- [Activity]:
Retype every entry word for word. Omit the pictures.

Supplied material START

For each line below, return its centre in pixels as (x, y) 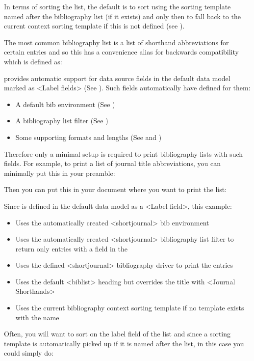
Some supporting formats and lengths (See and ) (89, 137)
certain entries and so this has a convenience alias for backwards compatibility (121, 52)
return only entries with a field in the (71, 248)
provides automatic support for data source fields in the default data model (117, 78)
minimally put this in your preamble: (60, 173)
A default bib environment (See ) (65, 104)
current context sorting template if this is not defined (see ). (94, 26)
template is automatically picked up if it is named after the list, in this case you (124, 343)
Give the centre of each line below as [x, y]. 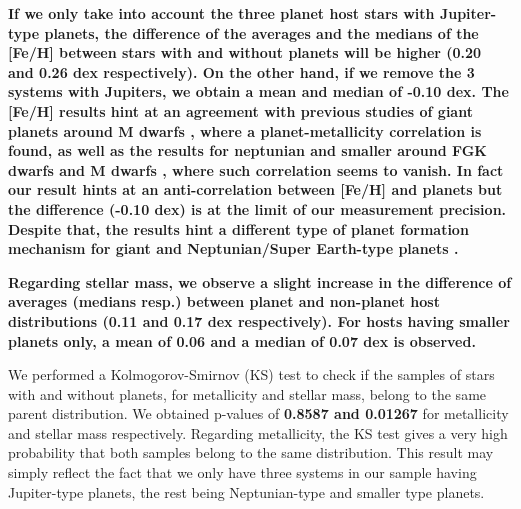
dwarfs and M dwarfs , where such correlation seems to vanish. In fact [256, 169]
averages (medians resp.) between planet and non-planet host [224, 301]
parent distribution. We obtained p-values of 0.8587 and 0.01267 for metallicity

Supplied material END

- [Result of this task]:
For each line below, return its centre in pixels as (x, y) 
Some supporting formats and lengths (See and ) (89, 137)
certain entries and so this has a convenience alias for backwards compatibility (121, 52)
return only entries with a field in the (71, 248)
provides automatic support for data source fields in the default data model (117, 78)
minimally put this in your preamble: (60, 173)
A default bib environment (See ) (65, 104)
current context sorting template if this is not defined (see ). (94, 26)
template is automatically picked up if it is named after the list, in this case you (124, 343)
Give the centre of each line below as [x, y]. 
dwarfs and M dwarfs , where such correlation seems to vanish. In fact [256, 169]
averages (medians resp.) between planet and non-planet host [224, 301]
parent distribution. We obtained p-values of 0.8587 and 0.01267 for metallicity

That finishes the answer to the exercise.